In the Spring of 1648, rebellion broke out in South Wales and other parts of the country. (A period later known as the Second Civil War). Disturbed by these events, Parliament sent Lieutenant General Oliver Cromwell and his army from London to put down a Welsh uprising. Travelling by way of Gloucester, Cromwell had already reached Monmouth when news reached him that the rebel forces, numbered 8,000 men, had been defeated at the Battle of St Fagans, outside Cardiff, on May 8th by a smaller but well disciplined Parliamentary army of 3,000 horse and foot under Colonel Horton who had marched from Brecon in severe weather.
The rebel forces fleeing the battlefield headed West to Tenby and Pembroke Castle and were followed in hot pursuit by the Parliamentary Army. Cromwell arrived at Chepstow on May 10th and at Cardiff on May 16th. Travelling through the Vale of Glamorgan he reached the fishing Port of Aberafan . While there, Cromwell decided to take away the Town Charter but was unable to find it as it had been hidden in the hollow of a chopping block. Heading West, Cromwell reached Swansea on May 19th, and it is recorded in the Minute Book of the Common Hall: ”At which time came into this town the truly honourable Oliver Cromwell Esquire, Leitenant General of all the forces of the Kingdom of England under the command of the Parliament, Lord of this town, the Seignory  of Gower, and Manor of Kilvey, with the members thereof, who gave unto the poor of this town to be sent out at interest for the benefit and advantage of ye said poor the sum of ten pounds and the sum is referred to the Portreeve of the town for the time being.”

Cromwell left Swansea, and moving swiftly arrived in Pembrokeshire on May 24th. He had his heavy cannon brought by sea and besieged Pembroke Castle for forty eight days before it surrendered. Parliament in it’s gratitude had conferred on Cromwell all the estates of the Marquis of Worcester in Gloucestershire, Monmouth, Glamorgan and Gower. Oddly enough, many of the towns and villages that Cromwell passed through during this time including lands in the Neath area theoretically belonged to him.

However there is little evidence that Cromwell was in the Neath area, but in fact to travel from Aberafan to Swansea he had to pass this way. Could it be as the Reverend Phillips states, “Cromwell, passing through Glamorgan and meeting with a sullen silence on the part of many of its villages which refused him and even the shoeing of his horses.” Could it therefore be that Neath was a royalist town? After leaving Aberafan, Cromwell would have travelled on the Roman Road through Baglan to Briton Ferry and the River Neath, it is possible but unlikely that Cromwell and his army crossed the river at this point, the reason being the river at low tide is very treacherous. Avoiding the whirlpools and quick-sands, Cromwell with a few body guards could have crossed the river by boat and travelled to Swansea over the Crumlyn Burrows and the rest of his army marching around Neath. However it is more plausible that Cromwell may have rested at Briton Ferry House (later Vernon House), which was the home of Bussy Mansel, Cromwell’s Commander in Chief in Glamorgan. (When the Sunnycroft Roundabout was being constructed at Baglan a Cromwellian pike head was discovered in a nearby stream. Could the Roundheads have rested and watered their men and horses here).

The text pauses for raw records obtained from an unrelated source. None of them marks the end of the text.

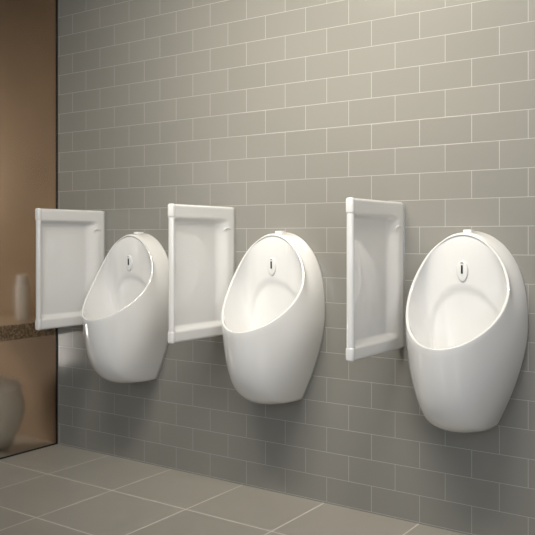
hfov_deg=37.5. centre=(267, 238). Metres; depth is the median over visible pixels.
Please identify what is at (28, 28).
glass wall
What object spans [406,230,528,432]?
urinal
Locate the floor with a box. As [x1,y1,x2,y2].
[0,444,466,534]
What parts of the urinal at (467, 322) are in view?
sensor plate
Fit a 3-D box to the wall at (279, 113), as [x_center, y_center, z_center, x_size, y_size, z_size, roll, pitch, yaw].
[0.912,-0.339,2.754,4.800,2.800,0.100,0,0,35]
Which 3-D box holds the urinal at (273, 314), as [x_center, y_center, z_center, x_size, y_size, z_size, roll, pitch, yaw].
[-0.029,0.318,3.146,0.409,0.703,0.330,0,0,35]
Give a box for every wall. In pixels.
[0,0,57,458]
[58,0,534,534]
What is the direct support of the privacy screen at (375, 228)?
attached to the wall at (279, 113)
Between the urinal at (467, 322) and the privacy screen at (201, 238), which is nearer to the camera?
the urinal at (467, 322)
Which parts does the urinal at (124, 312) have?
sensor plate
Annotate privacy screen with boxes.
[35,208,105,330]
[168,203,234,343]
[346,197,404,361]
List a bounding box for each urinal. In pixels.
[81,232,167,383]
[221,231,325,404]
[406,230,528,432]
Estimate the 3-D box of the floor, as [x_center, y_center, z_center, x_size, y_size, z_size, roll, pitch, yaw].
[-1.013,1.111,1.473,6.500,0.100,4.400,0,0,35]
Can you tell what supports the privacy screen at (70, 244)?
attached to the wall at (279, 113)
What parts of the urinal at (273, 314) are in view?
sensor plate
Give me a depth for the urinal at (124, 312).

At the National Library of Wales are deposited the Aberpergwn Letters and Manuscripts, 1878. There is reference to a prize essay written in Welsh c. 1840; it does not mention any visit by Cromwell himself to Aberpergwm, but notes that as Cromwell was descended from the same princes as the Aberpergwm family, he wrote a letter while in Glamorganshire top seek support claiming  kinship and fodder for his troops’ horses. Cromwell sent some of his men towards Glyn Neath and when his troopers were refused entry they fired cannonballs at the house. In 1825 cannonballs of various sizes were found in the grounds around the house. There is also a story that as Williams was in the act of mounting his horse a cannonball carried his leg off.
Further evidence may be apparent in “Neath and District, a Symposium” which states, “The story goes, though it is discounted by some, that in the mid seventeenth century, Oliver Cromwell sent what we now call an industrial spy disguised as a minstrel to secure the secrets of the process.” (tin plate).

In conclusion, one must respect that the speed the Parliamentary Army was travelling, covering the whole of South Wales in less than ten days, was quite a remarkeable feat in its self. May I suggest that Cromwell and his army did not stop at Neath at all, but simply marched straight through the town leaving little room for any ceremony. Travel;ling from Briton Ferry along the Old Road through Melincryddan up Eastland Road down Water Street into the town itself, marching along Old Market Street (then known as High Street) down Duck Street towards the timber bridge spanning the river. Some of his horses would have forded the river using the Abbey weir situated below the bridge, continuing past the ruined Abbey top their left and also passing the Abbey Manor House they marched up the Old Road Skewen, and on to the Crymlyn Road descending down on towards the River Tawe and crossing it at its upper reaches and arriving in Swansea on May 19th, the same day they marched through Neath.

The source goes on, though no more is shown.